Ökonomische Auswirkungen von mehr Privatsphäre im Internet

Bernd Skiera, Goethe-Universität Frankfurt

Die Online-Werbebranche ist sicherlich eine der Branchen, die am stärksten von der Europäischen Datenschutz-Grundverordnung betroffen sind. Doch wie groß sind die ökonomischen Auswirkungen wirklich? Betriebswirtschaftliche Forschung hilft beim Beantworten dieser Frage.

Die Online-Werbebranche ist heute eine High-Tech Branche, die Algorithmen gestützt personalisierte Werbeanzeigen in Echtzeit ausliefert. Ermöglicht wurde dies durch die digitale Welt, die das Sammeln von Daten mit Hilfe von Tracking-Technologien wie Cookies gestattet. Der Gesetzgeber hat mit der EU-Datenschutz-Grundverordnung das Sammeln und Auswerten von personenbezogenen Daten erschwert und damit der Privatsphäre der Nutzerinnen und Nutzer höheren Stellenwert gegeben.

Die zentrale Frage für Unternehmen ist, wie groß die damit verbundenen Auswirkungen für die Publisher, also die Webseiten sind, die Werbeplätze im Internet anbieten. Werbetreibende nutzen Daten über Nutzerinnen und Nutzer, um Streuverluste bei der Werbung zu vermeiden. Weniger Streuverluste führen zu einer höheren Zahlungsbereitschaft der Werbetreibenden und damit auch zu höheren Preisen für Werbung.

Im Umkehrschluss sollten also weniger Daten auch niedrigere Preise hervorrufen. Tabelle 1 vergleicht die Ergebnisse der dazu bislang vorliegenden Studien. In einer Studie fallen die Preise nur um 8%, in den beiden anderen Studien aber um 39% und 52%. Publisher haben also mit weniger Daten ein nennenswertes Problem.

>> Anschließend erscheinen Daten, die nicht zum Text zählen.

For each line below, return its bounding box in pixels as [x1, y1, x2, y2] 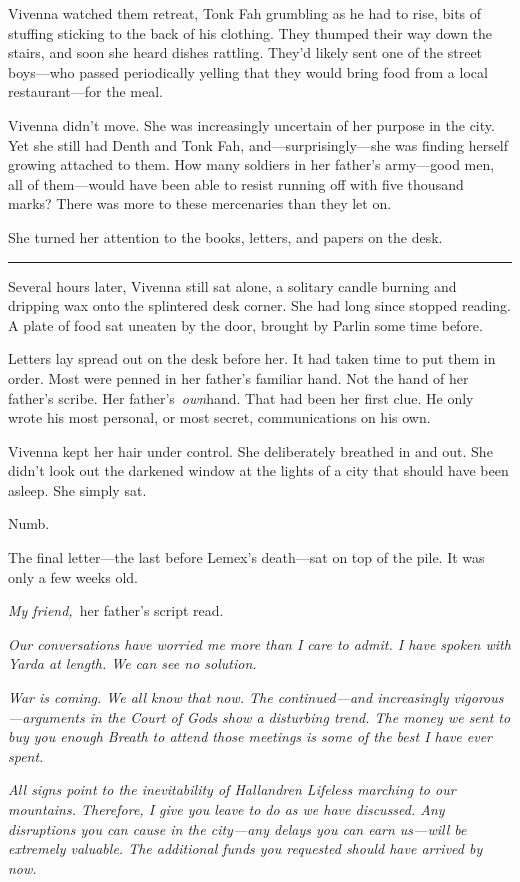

Tabelle: Einfluss von weniger Daten (hier Cookies) auf die Preise von Werbeanzeigen im Internet

Studie

Marotta, Abhishek, Acqiusti (2019)

Johnson, Shriver, Du (2020)

Laub, Miller, Skiera (2021)

Datengrundlage

~ 2 Mio. Werbeeinblendungen in den USA

~ 62 Mio. Werbeeinblendungen in den USA

~ 42 Mio. Werbeeinblendungen in Europa

Abhängige Variable

Preis pro Werbeanzeige

Preis pro Werbeanzeige

Preis pro Werbeanzeige

Wert von Tracking

Preisreduktion ohne Tracking: 8%

Preisreduktion ohne
 Tracking: ~52%

Preisreduktion ohne Tracking: ~ 39%

 

Konsumentinnen und Konsumenten haben aber vermutlich auch ein Problem. Warum? Die Publisher müssen auf solche erheblichen Preiseinbrüche natürlich reagieren. Eine Möglichkeit bestände darin, die bisher über Werbeeinkünfte finanzierten Angebote im Internet einzustellen und auf Bezahlangebote auszuweichen. Konsumentinnen und Konsumenten würden also die kostenfreien Angebote im Internet nicht mehr mit ihren Daten und ihrer Aufmerksamkeit für Werbung bezahlen, sondern kostenpflichtige Angebote wahrnehmen müssen, dafür aber keine Daten über sich Preis geben. Ist das besser? Das hängt letztlich von der Präferenz jedes Einzelnen ab. Beides ist aber nicht möglich: Ein Preis von Null und keine Werbung oder das Zurverfügungstellen von Daten. Das wird kein Publisher überleben können. Denkbar wäre, dass gerade einkommensschwache Konsumentinnen und Konsumenten lieber mit ihren Daten als mit ihrem Geld bezahlen. Bei Bezahlangeboten würden diese möglicherweise von hochwertigen Angeboten von Publishern ausgeschlossen werden. Fake-News-Anbieter könnten diese Lücken füllen und spätestens dann entwickelt sich das dann auch zu einem gesellschaftlichen Problem.

Bernd Skiera, Goethe-Universität Frankfurt am Main

 

Quellenangaben:

Johnson, Garrett A., Scott K. Shriver, and Shaoyin Du (2020), „Consumer Privacy Choice in Online Advertising: Who Opts Out and at What Cost to Industry?“, Marketing Science, 39 (1), 33–51.

Laub, Rene, Klaus M. Miller, und Bernd Skiera (2021), „The Value of User-Tracking for Publishers“, Arbeitspapier, Goethe-Universität Frankfurt am Main.

Marotta, Veronica, Vibhanshu Abhishek, und Alessandro Acquisti (2019), „Online Tracking and Publishers’ Revenues: An Empirical Analysis“, Arbeitspapier, University of Minnesota, Minneapolis.